Ez breezy. Glad we had this talk! LOL.

I also have a pallet area I move my wood to then into the basement as the 3rd step. Its all a work in progress....not bad for year 1 tho. Gonna draw this up tonight.
 
Any lumber yard will sell you roof metal.....29gauge high tensile will be a 38" wide sheet (36" coverage) and you can order them as long as you want to handle. Therefore you could run 1 sheet the length of your stack, if the stack is approx 34"I wouldn't be concerned that the ribs aren't running peak to eave, the water will get away. Or you could order them 40" long and run them the designed way. Here roof metal like that runs about a 1$ square foot. Find a local roofing company or barn builder in your area, they may have alot of extra sheets kicking around as most stacks come with a cover sheet on top of the pile.....thats where/how I have accumulated my stuff
 
So what you're saying is leave little/no airspace between the stacks and then cut some 32" pieces of whatever and add them in the stacks in a few places towards the middle/top for stability, right? That makes sense. The weight pushing down will stabilize the stack.
My double stacks are right about 4 feet wide, I cut my logs about 19-20 inches, and have about 10 inches of space between the two stacks. I'm trying for a little air flow between them. I think I said it confusingly earlier.
 
I cut 16" logs. So, 16 x 2 + 10 = 42" inches. If I wanted eaves I'd need 4 feet also.
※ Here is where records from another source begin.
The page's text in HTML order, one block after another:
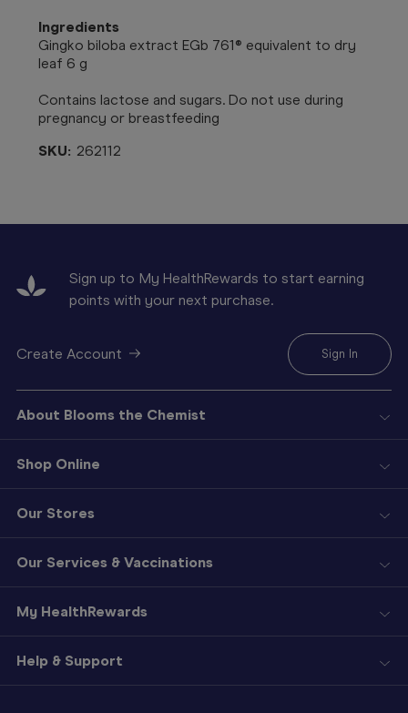
Ingredients
Gingko biloba extract EGb 761® equivalent to dry
leaf 6 g
Contains lactose and sugars. Do not use during
pregnancy or breastfeeding
SKU: 262112
Sign up to My HealthRewards to start earning
points with your next purchase.
Create Account Sign In
About Blooms the Chemist
Shop Online
Our Stores
Our Services & Vaccinations
My HealthRewards
Help & Support
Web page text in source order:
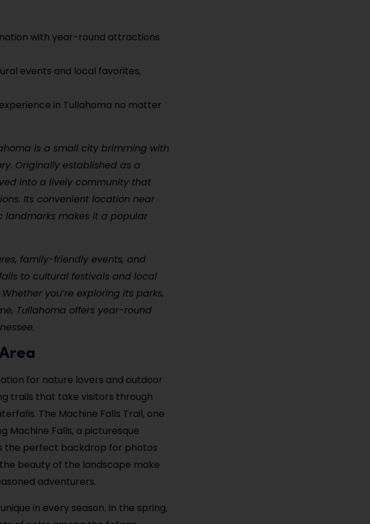
with year-round attractions
events and local favorites,
in Tullahoma no matter
is a small city brimming with
Originally established as a
into a lively community that
Its convenient location near
landmarks makes it a popular
family-friendly events, and
to cultural festivals and local
you’re exploring its parks,
Tullahoma offers year-round
for nature lovers and outdoor
trails that take visitors through
The Machine Falls Trail, one
Machine Falls, a picturesque
the perfect backdrop for photos
beauty of the landscape make
adventurers.
in every season. In the spring,
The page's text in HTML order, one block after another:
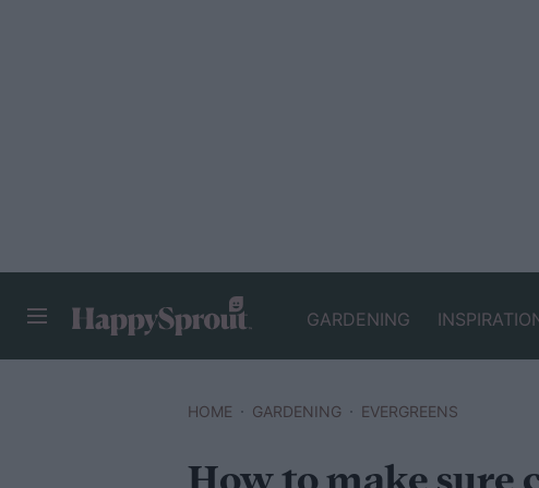
GARDENING
HOME GARDENING EVERGREENS
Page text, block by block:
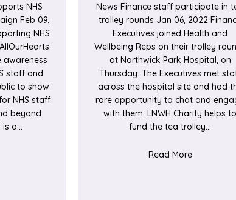
NHS
Feb 09,
NHS
staff and
to show
NHS staff
beyond.
is a…
LNWH charity supports NHS Charities Together
News Finance staff participate in
trolley rounds Jan 06, 2022
Executives joined Health and
Wellbeing Reps on their trolley
at Northwick Park Hospital, on
Thursday. The Executives met
across the hospital site and had
rare opportunity to chat and
with them. LNWH Charity helps to
fund the tea trolley…
Read Moreabout
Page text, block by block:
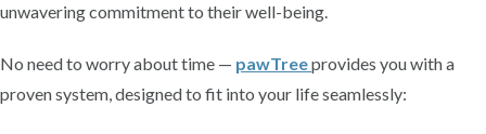
unwavering commitment to their well-being.
No need to worry about time — pawTreeprovides you with a
proven system, designed to fit into your life seamlessly:
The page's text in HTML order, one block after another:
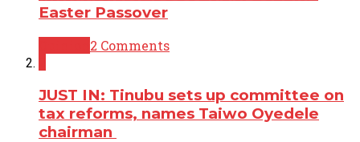
Easter Passover
2 Comments
JUST IN: Tinubu sets up committee on
tax reforms, names Taiwo Oyedele
chairman
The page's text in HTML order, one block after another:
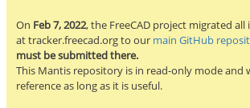
On Feb 7, 2022, the FreeCAD project migrated
at tracker.freecad.org to our main GitHub
must be submitted there.
This Mantis repository is in read-only mode and
reference as long as it is useful.
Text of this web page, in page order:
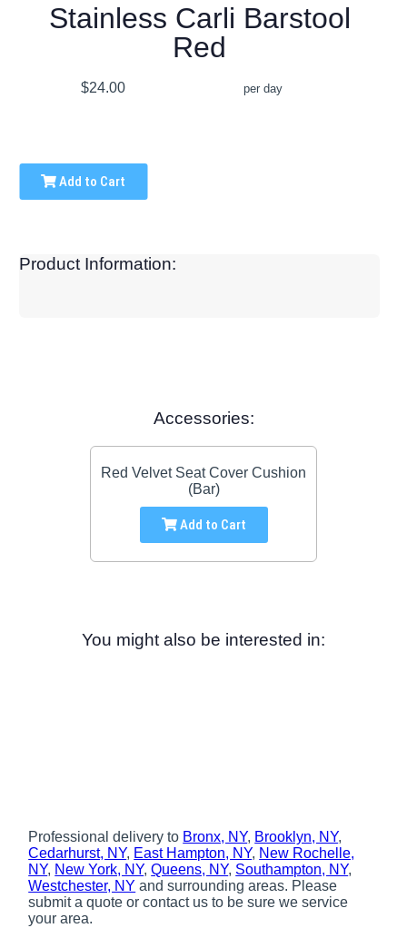
Stainless Carli Barstool
Red
$24.00 per day
Add to Cart
Product Information:
Accessories:
Red Velvet Seat Cover Cushion
(Bar)
Add to Cart
You might also be interested in:
Professional delivery to Bronx, NY, Brooklyn, NY,
Cedarhurst, NY, East Hampton, NY, New Rochelle,
NY, New York, NY,Queens, NY, Southampton, NY,
Westchester, NY and surrounding areas. Please
submit a quote or contact us to be sure we service
your area.
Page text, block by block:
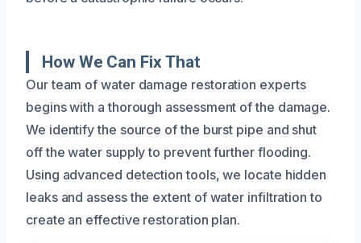
How We Can Fix That
Our team of water damage restoration experts
begins with a thorough assessment of the damage.
We identify the source of the burst pipe and shut
off the water supply to prevent further flooding.
Using advanced detection tools, we locate hidden
leaks and assess the extent of water infiltration to
create an effective restoration plan.

Buying 4 ft metal roofing and just using it sideways as mentioned above makes sense.
 
Where does everyone get all this sheet metal I always see?
I can't speak for others, but I get mine from an uncle who builds polesheds. He often has some leftover pieces. Quite often the metal comes shipped with a sacrificial cover sheet as well. You could put an add on Craigslist or somewhere asking for used roofing metal.
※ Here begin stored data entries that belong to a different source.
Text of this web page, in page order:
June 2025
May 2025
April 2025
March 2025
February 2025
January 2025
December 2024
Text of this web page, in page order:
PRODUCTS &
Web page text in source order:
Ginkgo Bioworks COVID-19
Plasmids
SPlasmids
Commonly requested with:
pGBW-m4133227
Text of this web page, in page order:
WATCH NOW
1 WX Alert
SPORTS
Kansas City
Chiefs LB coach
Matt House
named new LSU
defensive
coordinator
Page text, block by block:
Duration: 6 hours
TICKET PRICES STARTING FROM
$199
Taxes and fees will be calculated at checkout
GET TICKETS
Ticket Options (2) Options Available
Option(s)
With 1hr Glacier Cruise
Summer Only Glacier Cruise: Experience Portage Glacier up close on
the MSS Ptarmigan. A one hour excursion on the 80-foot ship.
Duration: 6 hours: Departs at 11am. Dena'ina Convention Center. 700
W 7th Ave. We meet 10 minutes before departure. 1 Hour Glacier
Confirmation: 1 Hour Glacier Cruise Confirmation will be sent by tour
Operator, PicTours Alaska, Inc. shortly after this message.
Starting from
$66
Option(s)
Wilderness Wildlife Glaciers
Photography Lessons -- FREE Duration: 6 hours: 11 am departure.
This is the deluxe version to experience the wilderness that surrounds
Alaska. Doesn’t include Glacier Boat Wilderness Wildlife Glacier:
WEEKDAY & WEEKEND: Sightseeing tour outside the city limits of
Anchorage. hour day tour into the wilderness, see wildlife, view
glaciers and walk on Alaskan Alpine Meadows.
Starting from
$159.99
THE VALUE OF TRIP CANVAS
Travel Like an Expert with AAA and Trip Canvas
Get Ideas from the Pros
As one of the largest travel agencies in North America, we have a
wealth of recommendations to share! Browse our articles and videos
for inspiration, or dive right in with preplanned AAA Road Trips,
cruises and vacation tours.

If you need to buy something, treated plywood would be a little easier to work with though. I would skip the shingles though, simply because of added weight.
 
I think if I can find some free metal I'd go that route but otherwise yeah, PT plywood is easier. Agree on skipping shingles...easier to just replace any rotten wood eventually + weight. Also plywood comes standard 48" so no ripping necessary and I can just throw some roofing tape over the seams.
 
You could even throw a tarp over the plywood to give it a little more life.
 
Whelp boys, looks like I gotta get to the lumber yard and get building. Next shipment of logs will be here later this week!
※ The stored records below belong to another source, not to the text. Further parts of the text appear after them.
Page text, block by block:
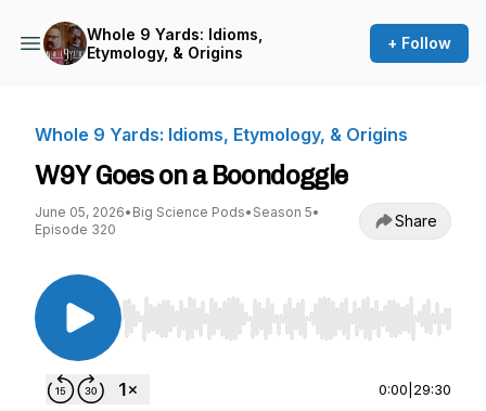
Whole 9 Yards: Idioms,
Etymology, & Origins
+ Follow
Whole 9 Yards: Idioms, Etymology, & Origins
W9Y Goes on a Boondoggle
June 05, 2026• Big Science Pods• Season 5•
Episode 320
Share
Use Left/Right to seek, Home/End to jump to
0:00 29:30
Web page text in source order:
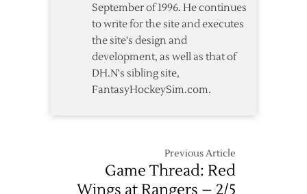
September of 1996. He continues
to write for the site and executes
the site's design and
development, as well as that of
DH.N's sibling site,
FantasyHockeySim.com.
Previous Article
Game Thread: Red
Wings at Rangers – 2/5
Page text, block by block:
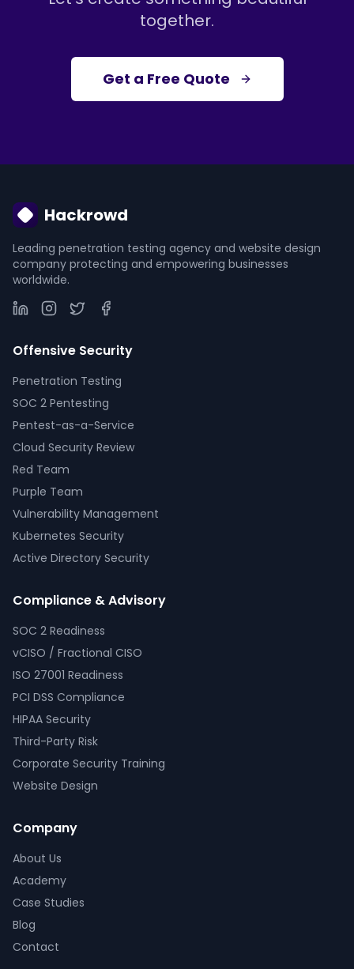
together.
Get a Free Quote
Hackrowd
Leading penetration testing agency and website design
company protecting and empowering businesses
worldwide.
Offensive Security
Penetration Testing
SOC 2 Pentesting
Pentest-as-a-Service
Cloud Security Review
Red Team
Purple Team
Vulnerability Management
Kubernetes Security
Active Directory Security
Compliance & Advisory
SOC 2 Readiness
vCISO / Fractional CISO
ISO 27001 Readiness
PCI DSS Compliance
HIPAA Security
Third-Party Risk
Corporate Security Training
Website Design
Company
About Us
Academy
Case Studies
Blog
Contact

Just went and measured in the snow because why not and it beats the screaming kids inside! Stacks are 16' at base, 19' at the top and 6' tall, 5' being wood. So each is holding about 17.5 x 5 x 1.25 (16" logs) = 109 cu ft or approx 85% of a cord. I could go taller but I'm 6'2 and don't really want the wood being over my head for stability. Given that the roof will need to cover 19' ill need about 2.5 sheets if 8x4 PT plywood per stack and ill only need to make 1 cut on each roof so I can just rough it with the circular saw. Grab a bunch of 8' pt 2x4s and 2 cuts on each. 4' roof support posts then 42" beams/pieces to put in the stack to link them. Pretty simple.

What thickness ply do you think? 1/2 should be more than adequate. 8x4x1/2 PT is like $40. Whole roof setup will cost about $175-$200. I'll have to but all the lumber retail, im fresh out of scraps.

[Hearth.com] My Approach to covering  wood piles (picture heavy)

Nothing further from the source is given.